Oxford Nanopore R&D includes food safety sequencing tech

By Joseph James Whitworth

- Last updated on GMT

Oxford Nanopore product family
Oxford Nanopore product family
Oxford Nanopore has raised £100m ($140m) to expand its product range including a device for food and water-safety surveillance.

Funds were raised from GIC (Singapore), China Construction Bank International (CCBI), Hostplus (Australia) and existing investors.

R&D on nanopore analysis devices will include high-throughput modular sequencing with PromethION and small, single-test sequencing with Flongle.

Flongle is designed to enable rapid real-time genetic analysis of infectious diseases, targeted analyses in precision medicine, food and/or water-safety surveillance and science education.

PromethION will enable large-scale, on-demand sequencing of human, plant or animal genomes.

A CCBI spokesperson said: “Our investment into Oxford Nanopore reflects our view that the high-growth sectors such as DNA sequencing have a promising future and is also underpinned by our strong belief that sequencing technology has the huge potential to enable new applications across life science research, healthcare, food and other industries in China.”

Oxford Nanopore is headquartered in the UK (Oxford and Cambridge) with a commercial presence in New York, Cambridge (US), China, Japan, France and Germany. New sites are being opened in Shanghai and San Francisco.

The company behind the MinION portable real-time DNA/RNA sequencer will also use investment to build a manufacturing facility in Oxford to meet demand for its sequencing technology.

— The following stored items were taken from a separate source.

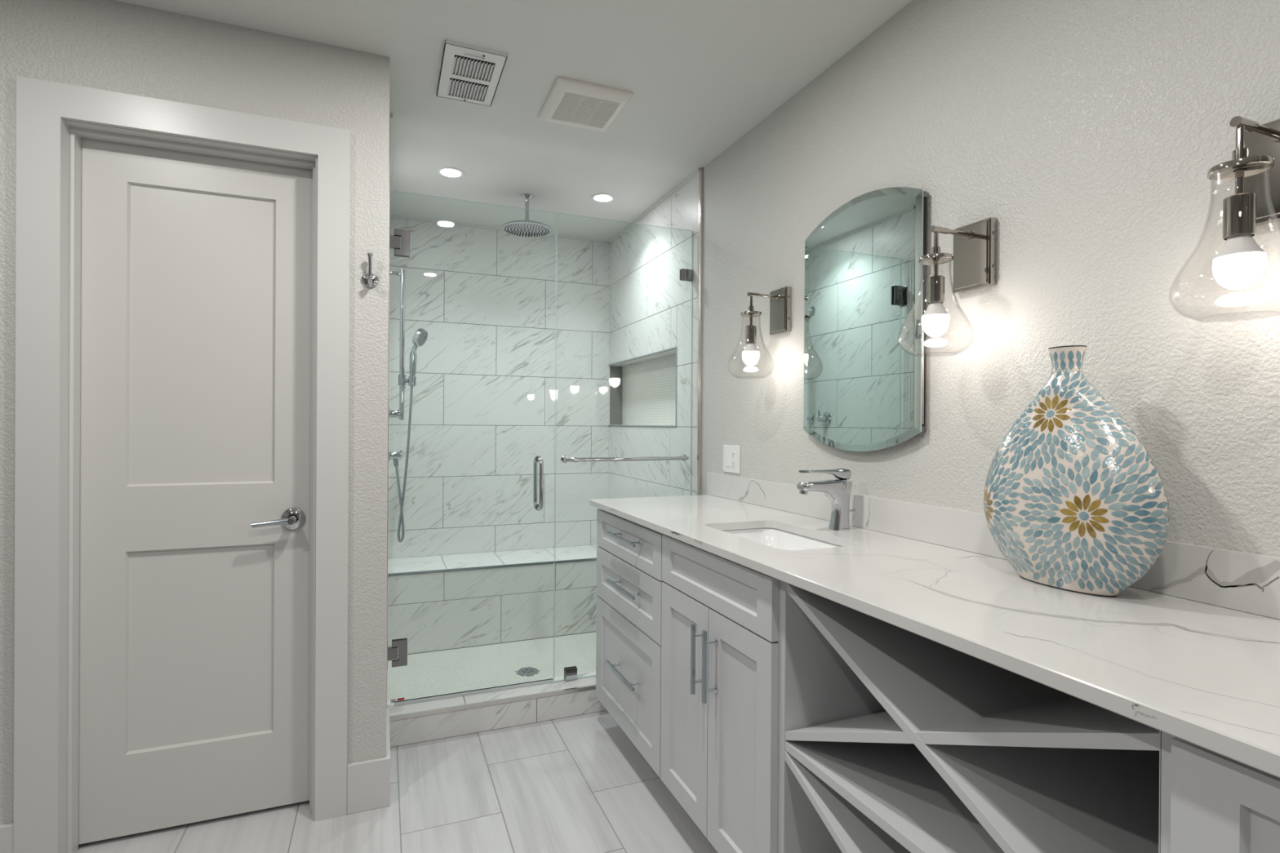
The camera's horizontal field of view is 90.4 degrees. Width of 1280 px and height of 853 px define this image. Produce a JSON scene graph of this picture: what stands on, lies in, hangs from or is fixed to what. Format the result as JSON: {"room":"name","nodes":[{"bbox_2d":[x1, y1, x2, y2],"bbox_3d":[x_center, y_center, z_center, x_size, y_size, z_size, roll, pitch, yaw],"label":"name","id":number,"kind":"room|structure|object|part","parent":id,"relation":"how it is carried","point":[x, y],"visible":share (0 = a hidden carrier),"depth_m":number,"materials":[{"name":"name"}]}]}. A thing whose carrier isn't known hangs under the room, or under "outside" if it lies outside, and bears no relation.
{"room":"bathroom","nodes":[
{"label":"bathroom","id":0,"kind":"room"},
{"bbox_2d":[0,0,390,825],"bbox_3d":[-1.723,0.035,1.952,1.762,2.510,0.406,0,0,-22],"label":"wall","id":1,"kind":"structure","parent":0,"point":[107,45],"depth_m":1.95,"materials":[{"name":"grey paint"}]},
{"bbox_2d":[0,822,13,852],"bbox_3d":[-2.088,1.161,1.584,0.823,0.157,0.015,0,0,-22],"label":"baseboard","id":2,"kind":"structure","parent":1,"relation":"attached to","point":[6,831],"depth_m":1.73,"materials":[{"name":"white paint"}]},
{"bbox_2d":[13,75,350,852],"bbox_3d":[-1.349,0.147,1.966,0.823,2.192,0.187,0,0,-22],"label":"door frame","id":3,"kind":"structure","parent":1,"relation":"attached to","point":[42,106],"depth_m":1.81,"materials":[{"name":"white paint"}]},
{"bbox_2d":[78,137,312,844],"bbox_3d":[-1.352,0.188,1.964,0.627,2.080,0.100,0,0,-22],"label":"door","id":4,"kind":"structure","parent":1,"relation":"in","point":[197,268],"depth_m":1.97,"materials":[{"name":"grey paint"}]},
{"bbox_3d":[-1.162,0.304,2.003,0.104,0.025,0.021,0,0,-22],"label":"lever","id":5,"kind":"part","parent":4,"relation":"part of","materials":[{"name":"silver metal"}]},
{"bbox_3d":[-1.125,0.300,2.062,0.071,0.071,0.013,0,0,-22],"label":"handle","id":6,"kind":"part","parent":4,"relation":"part of","materials":[{"name":"silver metal"}]},
{"bbox_2d":[346,707,390,814],"bbox_3d":[-0.954,1.166,2.249,0.129,0.157,0.401,0,0,-22],"label":"baseboard","id":7,"kind":"structure","parent":1,"relation":"attached to","point":[368,782],"depth_m":2.06,"materials":[{"name":"white paint"}]},
{"bbox_2d":[360,252,378,288],"bbox_3d":[-0.869,-0.506,2.046,0.054,0.110,0.053,0,0,-22],"label":"robe hook","id":8,"kind":"object","parent":1,"relation":"attached to","point":[371,280],"visible":1,"depth_m":2.05,"materials":[{"name":"silver metal"}]},
{"bbox_2d":[76,631,717,852],"bbox_3d":[-0.620,1.270,1.025,3.329,0.119,5.554,0,0,-22],"label":"floor","id":9,"kind":"structure","parent":0,"point":[579,784],"depth_m":2.13,"materials":[{"name":"tile"}]},
{"bbox_2d":[386,671,606,747],"bbox_3d":[-0.380,1.198,2.779,1.358,0.139,0.153,0,0,-22],"label":"curb","id":10,"kind":"object","parent":9,"relation":"on","point":[432,720],"visible":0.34,"depth_m":2.62,"materials":[{"name":"stone"}]},
{"bbox_2d":[554,213,693,681],"bbox_3d":[-0.052,0.095,2.904,0.665,2.070,0.080,0,0,-22],"label":"screen","id":11,"kind":"object","parent":10,"relation":"on","point":[570,673],"visible":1,"depth_m":2.85,"materials":[{"name":"clear glass"}]},
{"bbox_3d":[-0.305,1.117,2.826,0.053,0.020,0.001,0,0,-22],"label":"plate","id":12,"kind":"part","parent":11,"relation":"part of","materials":[{"name":"silver metal"}]},
{"bbox_2d":[517,667,537,675],"bbox_3d":[-0.552,1.206,3.126,0.101,0.006,0.101,0,0,-22],"label":"shower drain","id":13,"kind":"object","parent":9,"relation":"on","point":[525,671],"visible":1,"depth_m":3.12,"materials":[{"name":"silver metal"}]},
{"bbox_2d":[595,509,664,778],"bbox_3d":[0.180,0.791,2.428,0.595,0.920,0.672,0,0,-22],"label":"base cabinet","id":14,"kind":"object","parent":9,"relation":"on","point":[628,609],"visible":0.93,"depth_m":2.27,"materials":[{"name":"grey paint"}]},
{"bbox_3d":[-0.091,0.889,2.370,0.034,0.017,0.017,0,0,-22],"label":"post","id":15,"kind":"part","parent":14,"relation":"part of","materials":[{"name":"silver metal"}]},
{"bbox_3d":[-0.089,0.580,2.369,0.034,0.017,0.017,0,0,-22],"label":"post","id":16,"kind":"part","parent":14,"relation":"part of","materials":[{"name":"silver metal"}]},
{"bbox_3d":[-0.074,0.889,2.276,0.010,0.010,0.278,0,0,-22],"label":"pull handle","id":17,"kind":"part","parent":14,"relation":"part of","materials":[{"name":"silver metal"}]},
{"bbox_3d":[-0.072,0.580,2.276,0.010,0.010,0.278,0,0,-22],"label":"pull handle","id":18,"kind":"part","parent":14,"relation":"part of","materials":[{"name":"silver metal"}]},
{"bbox_3d":[-0.071,0.402,2.275,0.010,0.010,0.278,0,0,-22],"label":"pull handle","id":19,"kind":"part","parent":14,"relation":"part of","materials":[{"name":"silver metal"}]},
{"bbox_3d":[-0.050,0.912,2.338,0.020,0.416,0.660,0,0,-22],"label":"drawer","id":20,"kind":"part","parent":14,"relation":"part of","materials":[{"name":"grey paint"}]},
{"bbox_3d":[-0.047,0.418,2.337,0.020,0.148,0.660,0,0,-22],"label":"drawer","id":21,"kind":"part","parent":14,"relation":"part of","materials":[{"name":"grey paint"}]},
{"bbox_3d":[-0.048,0.598,2.337,0.020,0.200,0.660,0,0,-22],"label":"drawer","id":22,"kind":"part","parent":14,"relation":"part of","materials":[{"name":"grey paint"}]},
{"bbox_3d":[-0.022,0.890,2.197,0.034,0.017,0.017,0,0,-22],"label":"post","id":23,"kind":"part","parent":14,"relation":"part of","materials":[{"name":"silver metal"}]},
{"bbox_3d":[-0.020,0.581,2.196,0.034,0.017,0.017,0,0,-22],"label":"post","id":24,"kind":"part","parent":14,"relation":"part of","materials":[{"name":"silver metal"}]},
{"bbox_3d":[-0.019,0.403,2.196,0.034,0.017,0.017,0,0,-22],"label":"post","id":25,"kind":"part","parent":14,"relation":"part of","materials":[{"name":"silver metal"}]},
{"bbox_2d":[660,534,785,852],"bbox_3d":[0.425,0.794,1.821,0.595,0.920,0.640,0,0,-22],"label":"base cabinet","id":26,"kind":"object","parent":9,"relation":"on","point":[723,620],"visible":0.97,"depth_m":1.66,"materials":[{"name":"grey paint"}]},
{"bbox_3d":[0.135,0.809,1.881,0.020,0.628,0.311,0,0,-22],"label":"door","id":27,"kind":"part","parent":26,"relation":"part of","materials":[{"name":"grey paint"}]},
{"bbox_3d":[0.145,0.635,1.736,0.010,0.190,0.010,0,0,-22],"label":"pull handle","id":28,"kind":"part","parent":26,"relation":"part of","materials":[{"name":"silver metal"}]},
{"bbox_3d":[0.163,0.571,1.743,0.034,0.017,0.017,0,0,-22],"label":"post","id":29,"kind":"part","parent":26,"relation":"part of","materials":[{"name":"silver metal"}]},
{"bbox_3d":[0.162,0.699,1.744,0.034,0.017,0.017,0,0,-22],"label":"post","id":30,"kind":"part","parent":26,"relation":"part of","materials":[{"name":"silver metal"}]},
{"bbox_3d":[0.170,0.633,1.674,0.010,0.190,0.010,0,0,-22],"label":"pull handle","id":31,"kind":"part","parent":26,"relation":"part of","materials":[{"name":"silver metal"}]},
{"bbox_3d":[0.187,0.697,1.681,0.034,0.017,0.017,0,0,-22],"label":"post","id":32,"kind":"part","parent":26,"relation":"part of","materials":[{"name":"silver metal"}]},
{"bbox_3d":[0.188,0.570,1.681,0.034,0.017,0.017,0,0,-22],"label":"post","id":33,"kind":"part","parent":26,"relation":"part of","materials":[{"name":"silver metal"}]},
{"bbox_3d":[0.194,0.418,1.739,0.020,0.145,0.616,0,0,-22],"label":"false drawer","id":34,"kind":"part","parent":26,"relation":"part of","materials":[{"name":"grey paint"}]},
{"bbox_3d":[0.250,0.810,1.594,0.020,0.628,0.302,0,0,-22],"label":"door","id":35,"kind":"part","parent":26,"relation":"part of","materials":[{"name":"grey paint"}]},
{"bbox_2d":[783,582,1161,852],"bbox_3d":[0.713,0.798,1.188,0.534,0.920,0.746,0,0,-22],"label":"wine rack cabinet","id":36,"kind":"object","parent":9,"relation":"on","point":[897,740],"visible":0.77,"depth_m":1.17,"materials":[{"name":"grey paint"}]},
{"bbox_2d":[784,751,911,852],"bbox_3d":[0.706,0.913,1.186,0.521,0.358,0.744,0,0,-22],"label":"shelf","id":37,"kind":"object","parent":36,"relation":"attached to","point":[820,817],"depth_m":1.35,"materials":[{"name":"grey paint"}]},
{"bbox_2d":[785,740,1004,852],"bbox_3d":[0.707,0.723,1.186,0.520,0.020,0.744,0,0,-22],"label":"shelf","id":38,"kind":"object","parent":36,"relation":"attached to","point":[895,786],"depth_m":1.24,"materials":[{"name":"grey paint"}]},
{"bbox_2d":[785,696,1159,751],"bbox_3d":[0.708,0.534,1.185,0.520,0.352,0.744,0,0,-22],"label":"shelf","id":39,"kind":"object","parent":36,"relation":"attached to","point":[812,723],"depth_m":1.12,"materials":[{"name":"grey paint"}]},
{"bbox_2d":[1160,731,1279,852],"bbox_3d":[0.943,0.801,0.533,0.595,0.920,0.640,0,0,-22],"label":"base cabinet","id":40,"kind":"object","parent":9,"relation":"on","point":[1211,802],"visible":0.75,"depth_m":0.68,"materials":[{"name":"grey paint"}]},
{"bbox_2d":[387,217,622,559],"bbox_3d":[-0.812,0.011,3.999,1.558,2.460,0.122,0,0,-22],"label":"wall","id":41,"kind":"structure","parent":0,"point":[484,406],"depth_m":3.91,"materials":[{"name":"tile"}]},
{"bbox_2d":[387,545,598,654],"bbox_3d":[-0.767,0.991,3.742,1.358,0.443,0.396,0,0,-22],"label":"shower bench","id":42,"kind":"object","parent":41,"relation":"attached to","point":[443,602],"depth_m":3.53,"materials":[{"name":"stone"}]},
{"bbox_2d":[115,0,912,240],"bbox_3d":[-0.603,-1.261,1.084,3.379,0.100,5.674,0,0,-22],"label":"ceiling","id":43,"kind":"structure","parent":0,"point":[700,75],"depth_m":2.19,"materials":[{"name":"white paint"}]},
{"bbox_2d":[436,166,464,177],"bbox_3d":[-0.906,-1.215,3.045,0.129,0.004,0.129,0,0,-22],"label":"recessed light","id":44,"kind":"object","parent":43,"relation":"in","point":[446,171],"visible":1,"depth_m":3.04,"materials":[{"name":"white plastic"}]},
{"bbox_2d":[436,39,507,106],"bbox_3d":[-0.586,-1.205,2.191,0.195,0.016,0.353,0,0,-22],"label":"ceiling vent","id":45,"kind":"object","parent":43,"relation":"in","point":[468,71],"visible":1,"depth_m":2.17,"materials":[{"name":"white metal"}]},
{"bbox_3d":[-0.536,-1.200,2.063,0.065,0.006,0.002,0,0,-22],"label":"damper lever","id":46,"kind":"part","parent":45,"relation":"part of","materials":[{"name":"white metal"}]},
{"bbox_2d":[502,193,551,237],"bbox_3d":[-0.595,-1.123,3.348,0.255,0.186,0.255,0,0,-22],"label":"shower head","id":47,"kind":"object","parent":43,"relation":"hanging from","point":[526,228],"visible":0.99,"depth_m":3.33},
{"bbox_3d":[-0.595,-1.127,3.348,0.048,0.142,0.048,0,0,-22],"label":"drop arm","id":48,"kind":"part","parent":47,"relation":"part of","materials":[{"name":"silver metal"}]},
{"bbox_2d":[537,75,633,131],"bbox_3d":[-0.211,-1.198,2.394,0.282,0.026,0.315,0,0,-22],"label":"exhaust fan","id":49,"kind":"object","parent":43,"relation":"attached to","point":[571,102],"visible":1,"depth_m":2.34,"materials":[{"name":"white plastic"}]},
{"bbox_2d":[551,91,621,128],"bbox_3d":[-0.205,-1.187,2.388,0.208,0.004,0.215,0,0,-22],"label":"grille","id":50,"kind":"object","parent":49,"relation":"attached to","point":[580,108],"depth_m":2.38,"materials":[{"name":"white plastic"}]},
{"bbox_2d":[591,193,615,202],"bbox_3d":[-0.196,-1.211,3.372,0.129,0.004,0.129,0,0,-22],"label":"recessed light","id":51,"kind":"object","parent":43,"relation":"in","point":[600,197],"visible":1,"depth_m":3.37,"materials":[{"name":"white plastic"}]},
{"bbox_2d":[608,0,1279,557],"bbox_3d":[0.891,0.053,1.628,0.127,2.510,5.554,0,0,-22],"label":"wall","id":52,"kind":"structure","parent":0,"point":[1091,132],"depth_m":1.52,"materials":[{"name":"grey paint"}]},
{"bbox_2d":[390,114,700,243],"bbox_3d":[-0.586,-1.210,3.325,1.360,0.013,1.290,0,0,-22],"label":"trim","id":53,"kind":"structure","parent":52,"relation":"attached to","point":[692,175],"depth_m":3.72,"materials":[{"name":"white paint"}]},
{"bbox_2d":[608,346,677,426],"bbox_3d":[-0.005,-0.202,3.694,0.013,0.406,1.041,0,0,-22],"label":"trim","id":54,"kind":"structure","parent":52,"relation":"attached to","point":[674,347],"depth_m":3.45,"materials":[{"name":"silver metal"}]},
{"bbox_2d":[697,168,702,495],"bbox_3d":[0.278,0.022,2.980,0.014,2.456,0.016,0,0,-22],"label":"trim","id":55,"kind":"structure","parent":52,"relation":"attached to","point":[700,171],"depth_m":2.97,"materials":[{"name":"silver metal"}]},
{"bbox_2d":[723,444,740,473],"bbox_3d":[0.388,0.139,2.712,0.008,0.116,0.134,0,0,-22],"label":"wall plate","id":56,"kind":"object","parent":52,"relation":"attached to","point":[731,453],"visible":1,"depth_m":2.70,"materials":[{"name":"white plastic"}]},
{"bbox_2d":[725,451,729,466],"bbox_3d":[0.378,0.138,2.733,0.005,0.066,0.033,0,0,-22],"label":"rocker switch","id":57,"kind":"object","parent":56,"relation":"attached to","point":[727,453],"depth_m":2.73,"materials":[{"name":"white plastic"}]},
{"bbox_2d":[731,451,735,466],"bbox_3d":[0.396,0.139,2.689,0.003,0.066,0.033,0,0,-22],"label":"outlet","id":58,"kind":"object","parent":56,"relation":"attached to","point":[733,453],"depth_m":2.69,"materials":[{"name":"white plastic"}]},
{"bbox_2d":[727,286,791,378],"bbox_3d":[0.429,-0.344,2.332,0.221,0.334,0.168,0,0,-22],"label":"wall sconce","id":59,"kind":"object","parent":52,"relation":"attached to","point":[780,300],"visible":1,"depth_m":2.32,"materials":[{"name":"silver metal"}]},
{"bbox_3d":[0.405,-0.247,2.322,0.062,0.051,0.062,0,0,-22],"label":"bulb globe","id":60,"kind":"part","parent":59,"relation":"part of"},
{"bbox_3d":[0.406,-0.447,2.322,0.019,0.064,0.019,0,0,-22],"label":"stem","id":61,"kind":"part","parent":59,"relation":"part of","materials":[{"name":"silver metal"}]},
{"bbox_2d":[745,314,756,343],"bbox_3d":[0.405,-0.356,2.322,0.039,0.106,0.039,0,0,-22],"label":"socket","id":62,"kind":"object","parent":59,"relation":"attached to","point":[750,330],"depth_m":2.31,"materials":[{"name":"silver metal"}]},
{"bbox_3d":[0.405,-0.292,2.322,0.168,0.230,0.168,0,0,-22],"label":"lamp shade","id":63,"kind":"part","parent":59,"relation":"part of","materials":[{"name":"clear glass"}]},
{"bbox_3d":[0.452,-0.482,2.340,0.124,0.021,0.021,0,0,-22],"label":"arm","id":64,"kind":"part","parent":59,"relation":"part of","materials":[{"name":"silver metal"}]},
{"bbox_2d":[803,186,928,451],"bbox_3d":[0.678,-0.316,1.970,0.029,0.786,0.519,0,0,-22],"label":"wall mirror","id":65,"kind":"object","parent":52,"relation":"attached to","point":[863,392],"visible":0.99,"depth_m":1.91,"materials":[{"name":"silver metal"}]},
{"bbox_3d":[0.772,-0.152,1.739,0.008,0.290,0.008,0,0,-22],"label":"support rod","id":66,"kind":"part","parent":65,"relation":"part of","materials":[{"name":"silver metal"}]},
{"bbox_2d":[897,217,996,357],"bbox_3d":[0.743,-0.340,1.554,0.221,0.334,0.168,0,0,-22],"label":"wall sconce","id":67,"kind":"object","parent":52,"relation":"attached to","point":[974,257],"visible":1,"depth_m":1.54,"materials":[{"name":"silver metal"}]},
{"bbox_2d":[926,258,944,304],"bbox_3d":[0.718,-0.352,1.545,0.039,0.106,0.039,0,0,-22],"label":"socket","id":68,"kind":"object","parent":67,"relation":"attached to","point":[935,283],"depth_m":1.53,"materials":[{"name":"silver metal"}]},
{"bbox_3d":[0.718,-0.243,1.545,0.062,0.051,0.062,0,0,-22],"label":"bulb globe","id":69,"kind":"part","parent":67,"relation":"part of"},
{"bbox_3d":[0.719,-0.443,1.544,0.019,0.064,0.019,0,0,-22],"label":"stem","id":70,"kind":"part","parent":67,"relation":"part of","materials":[{"name":"silver metal"}]},
{"bbox_3d":[0.718,-0.288,1.545,0.168,0.230,0.168,0,0,-22],"label":"lamp shade","id":71,"kind":"part","parent":67,"relation":"part of","materials":[{"name":"clear glass"}]},
{"bbox_3d":[0.765,-0.478,1.563,0.124,0.021,0.021,0,0,-22],"label":"arm","id":72,"kind":"part","parent":67,"relation":"part of","materials":[{"name":"silver metal"}]},
{"bbox_2d":[706,471,1279,619],"bbox_3d":[0.952,0.265,1.296,0.020,0.099,3.430,0,0,-22],"label":"backsplash","id":73,"kind":"structure","parent":52,"relation":"attached to","point":[1242,581],"depth_m":1.56,"materials":[{"name":"stone"}]},
{"bbox_2d":[1168,115,1279,322],"bbox_3d":[0.963,-0.338,1.006,0.221,0.334,0.168,0,0,-22],"label":"wall sconce","id":74,"kind":"object","parent":52,"relation":"attached to","point":[1254,166],"visible":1,"depth_m":0.99,"materials":[{"name":"silver metal"}]},
{"bbox_2d":[1222,168,1257,239],"bbox_3d":[0.939,-0.350,0.996,0.039,0.106,0.039,0,0,-22],"label":"socket","id":75,"kind":"object","parent":74,"relation":"attached to","point":[1239,209],"depth_m":0.99,"materials":[{"name":"silver metal"}]},
{"bbox_3d":[0.938,-0.240,0.997,0.062,0.051,0.062,0,0,-22],"label":"bulb globe","id":76,"kind":"part","parent":74,"relation":"part of"},
{"bbox_3d":[0.940,-0.441,0.996,0.019,0.064,0.019,0,0,-22],"label":"stem","id":77,"kind":"part","parent":74,"relation":"part of","materials":[{"name":"silver metal"}]},
{"bbox_3d":[0.986,-0.476,1.015,0.124,0.021,0.021,0,0,-22],"label":"arm","id":78,"kind":"part","parent":74,"relation":"part of","materials":[{"name":"silver metal"}]},
{"bbox_3d":[-1.279,0.011,3.049,0.122,2.460,1.296,0,0,-22],"label":"wall","id":79,"kind":"structure","parent":0,"visible":0},
{"bbox_2d":[386,113,390,708],"bbox_3d":[-0.979,-0.043,2.469,0.008,2.338,0.016,0,0,-22],"label":"trim","id":80,"kind":"structure","parent":79,"relation":"attached to","point":[389,113],"depth_m":2.46,"materials":[{"name":"silver metal"}]},
{"bbox_2d":[388,448,402,466],"bbox_3d":[-1.219,0.151,3.160,0.073,0.100,0.085,0,0,-22],"label":"shower valve","id":81,"kind":"object","parent":79,"relation":"attached to","point":[395,455],"visible":0.7,"depth_m":3.15,"materials":[{"name":"silver metal"}]},
{"bbox_2d":[392,458,398,466],"bbox_3d":[-1.225,0.173,3.185,0.026,0.055,0.037,0,0,2],"label":"outlet","id":82,"kind":"object","parent":81,"relation":"attached to","point":[395,460],"depth_m":3.18,"materials":[{"name":"silver metal"}]},
{"bbox_2d":[388,403,402,421],"bbox_3d":[-1.222,-0.069,3.168,0.071,0.097,0.084,0,0,-22],"label":"shower valve","id":83,"kind":"object","parent":79,"relation":"attached to","point":[397,414],"visible":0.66,"depth_m":3.16,"materials":[{"name":"silver metal"}]},
{"bbox_2d":[389,268,416,419],"bbox_3d":[-1.240,-0.428,3.308,0.161,0.787,0.069,0,0,-1],"label":"slide bar","id":84,"kind":"object","parent":79,"relation":"attached to","point":[402,380],"visible":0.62,"depth_m":3.31,"materials":[{"name":"silver metal"}]},
{"bbox_2d":[395,328,427,542],"bbox_3d":[-1.181,0.044,3.274,0.187,1.107,0.088,0,0,-43],"label":"shower","id":85,"kind":"object","parent":84,"relation":"attached to","point":[420,337],"visible":1,"depth_m":3.28,"materials":[{"name":"silver metal"}]},
{"bbox_3d":[-1.173,-0.321,3.296,0.041,0.205,0.034,0,0,-22],"label":"handle","id":86,"kind":"part","parent":85,"relation":"part of","materials":[{"name":"silver metal"}]},
{"bbox_2d":[387,191,556,706],"bbox_3d":[-0.694,0.091,2.677,0.686,2.069,0.129,0,0,-22],"label":"shower door","id":87,"kind":"structure","parent":79,"relation":"attached to","point":[397,652],"depth_m":2.63,"materials":[{"name":"clear glass"}]},
{"bbox_3d":[-0.997,0.913,2.559,0.044,0.105,0.052,0,0,-22],"label":"wall plate","id":88,"kind":"part","parent":87,"relation":"part of","materials":[{"name":"silver metal"}]},
{"bbox_3d":[-0.986,-0.739,2.555,0.044,0.105,0.052,0,0,-22],"label":"wall plate","id":89,"kind":"part","parent":87,"relation":"part of","materials":[{"name":"silver metal"}]},
{"bbox_3d":[-0.457,0.247,2.810,0.027,0.239,0.059,0,0,-22],"label":"pull handle","id":90,"kind":"part","parent":87,"relation":"part of","materials":[{"name":"silver metal"}]},
{"bbox_3d":[-0.431,0.248,2.746,0.027,0.239,0.059,0,0,-22],"label":"pull handle","id":91,"kind":"part","parent":87,"relation":"part of","materials":[{"name":"silver metal"}]},
{"bbox_3d":[1.188,0.804,-0.074,0.595,0.920,0.672,0,0,-22],"label":"cabinet","id":92,"kind":"object","parent":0,"visible":0},
{"bbox_2d":[589,494,1279,777],"bbox_3d":[0.695,0.325,1.181,0.579,0.024,3.409,0,0,-22],"label":"countertop","id":93,"kind":"structure","parent":92,"relation":"on","point":[1206,676],"depth_m":1.03,"materials":[{"name":"stone"}]},
{"bbox_2d":[722,527,843,550],"bbox_3d":[0.399,0.402,1.844,0.322,0.136,0.517,0,0,-22],"label":"sink basin","id":94,"kind":"object","parent":93,"relation":"in","point":[779,539],"visible":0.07,"depth_m":2.05,"materials":[{"name":"white ceramic"}]},
{"bbox_2d":[796,468,855,530],"bbox_3d":[0.563,0.219,1.912,0.198,0.184,0.046,0,0,-22],"label":"faucet","id":95,"kind":"object","parent":93,"relation":"on","point":[838,491],"visible":1,"depth_m":1.91,"materials":[{"name":"silver metal"}]},
{"bbox_3d":[0.562,0.144,1.911,0.156,0.034,0.046,0,0,-22],"label":"lever","id":96,"kind":"part","parent":95,"relation":"part of","materials":[{"name":"silver metal"}]},
{"bbox_2d":[983,345,1169,597],"bbox_3d":[0.841,0.079,1.256,0.157,0.470,0.348,0,0,-22],"label":"vase","id":97,"kind":"object","parent":93,"relation":"on","point":[1074,500],"visible":1,"depth_m":1.19,"materials":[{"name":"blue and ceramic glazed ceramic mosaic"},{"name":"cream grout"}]}
]}

The 34,000 square foot facility on the Harwell Science and Innovation Campus will increase manufacturing capabilities. It includes high-specification clean rooms, laboratories, office space and logistics areas.

Dr Gordon Sanghera, CEO at Oxford Nanopore, said business is moving quickly from personal sequencers into high-end sequencing and distributed analyses.

“In recent weeks, both Oxford Nanopore and our customers have shown very high yields of data from PromethION Flow Cells, demonstrating low-cost long-read nanopore sequencing at large scale," ​he said.

“Meanwhile, we are driving a change in how scientists and industries access DNA information, by introducing smaller, accessible, low-cost formats, including our forthcoming smartphone sequencer SmidgION.”

Theresa May, UK Prime Minister, said: “I’m pleased that such a pioneering British business has obtained the investment they need to grow, creating thousands more jobs and continuing ground-breaking research in this field here in the UK.”